Et le travail n’a pas manqué, dès le lendemain, comme on l’a dit. Toute la municipalité a appelé au téléphone les personnes âgées de la commune, afin de connaître les besoins – spécifiques pour certains – de s’assurer que personne n’était oublié… Heureusement que nous l’avons fait, car beaucoup de gens nous ont appelés à l’aide, que nous avons pu aider au plus près, grâce à une mobilisation des services… Et je veux mentionner l’attitude du personnel communal et intercommunal. Chacun pouvait craindre pour sa propre santé, mais nous n’avons vu à aucun moment de demandes de précaution exagérées. Nous avons pris avec eux les précautions nécessaires et indispensables, permettant à la ville et à l’intercommunalité de fonctionner au mieux pour la population…

Nous avons aussi adapté les mesures pour qu’un minimum de vie sociale, de lien social puisse perdurer: ce pouvait être des petites choses, comme le refus de fermer le cimetière et les parcs, par exemple… C’est un peu l’esprit carhaisien: se plier à la règle générale, car c’est important de le faire – il faut être sérieux, prudent et vigilant – mais on prend aussi des mesures adaptées à la réalité locale, des mesures de bon sens…»

Quel est, pour Carhaix et le Poher… votre principal souci actuel, et quels sont les problèmes majeurs qui se posent à vous… et donc à notre contrée ?

«Cela reste aujourd’hui le « COVID 19 »… Il faut sans cesse penser aux protocoles édictés par les différents ministères, et qu’il est impératif de mettre en œuvre, pour la vie scolaire, pour la vie sociale, associative, culturelle, sportive…  pour toutes les réunions à organiser. C’est un travail considérable, à la fois dans l’application des obligations qui s’imposent à nous et dans la nécessaire adaptation aux spécificités qui peuvent exister dans une commune comme la nôtre.

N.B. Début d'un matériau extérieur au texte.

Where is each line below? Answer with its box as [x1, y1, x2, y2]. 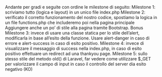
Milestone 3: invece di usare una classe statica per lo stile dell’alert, [5, 30, 140, 36]
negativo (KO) [5, 66, 33, 72]
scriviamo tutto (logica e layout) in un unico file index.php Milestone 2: [5, 9, 146, 15]
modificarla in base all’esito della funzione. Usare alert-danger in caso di [5, 35, 150, 41]
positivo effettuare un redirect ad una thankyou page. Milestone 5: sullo [5, 51, 148, 57]
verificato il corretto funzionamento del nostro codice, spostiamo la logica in [5, 15, 158, 20]
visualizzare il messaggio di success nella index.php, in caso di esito [5, 46, 142, 51]
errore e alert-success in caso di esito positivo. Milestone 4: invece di [5, 40, 144, 46]
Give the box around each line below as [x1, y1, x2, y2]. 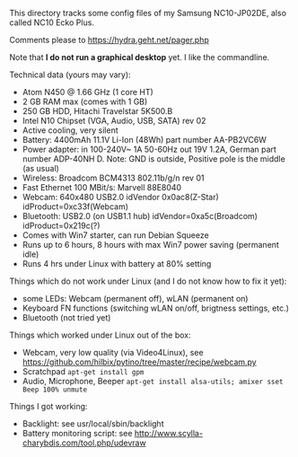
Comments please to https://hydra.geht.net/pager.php [9, 35, 209, 45]
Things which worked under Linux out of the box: [9, 330, 191, 340]
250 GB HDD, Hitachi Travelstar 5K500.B [22, 106, 173, 116]
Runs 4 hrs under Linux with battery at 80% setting [22, 259, 212, 268]
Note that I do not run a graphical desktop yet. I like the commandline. [9, 52, 270, 62]
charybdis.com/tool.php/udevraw [22, 437, 146, 448]
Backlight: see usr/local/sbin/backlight [22, 418, 164, 429]
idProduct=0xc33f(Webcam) [22, 201, 128, 212]

Dès qu’un rassemblement de plus de dix personnes doit se tenir, il faut se référer à la préfecture pour savoir comment le protocole doit être mis en œuvre, s’il est acceptable…

On parvient à fonctionner, mais avec beaucoup, beaucoup de travail, et beaucoup de responsabilités…

Le confinement avait été difficile à mettre en œuvre en termes techniques et administratifs; le déconfinement l’est encore plus, parce qu’il s’accompagne d’obligations et de préoccupations permanentes, et évolutives.

Un souci est aussi de ne pas connaître l’issue et la fin de cette pandémie. Les informations qui nous sont livrées ici et là ne sont pas très éclairantes…»

La campagne électorale avait permis à votre équipe municipale de définir un large ensemble de projets pour la commune de Carhaix, dont un bon nombre était une poursuite de l’action menée dans le cadre des mandats précédents… 
De tous ces «chantiers» en cours ou à mettre en œuvre, lesquels sont à vos yeux les plus importants ou les plus urgents ? S’il vous fallait n’en choisir qu’un seul, lequel vous tiendrait le plus à cœur ?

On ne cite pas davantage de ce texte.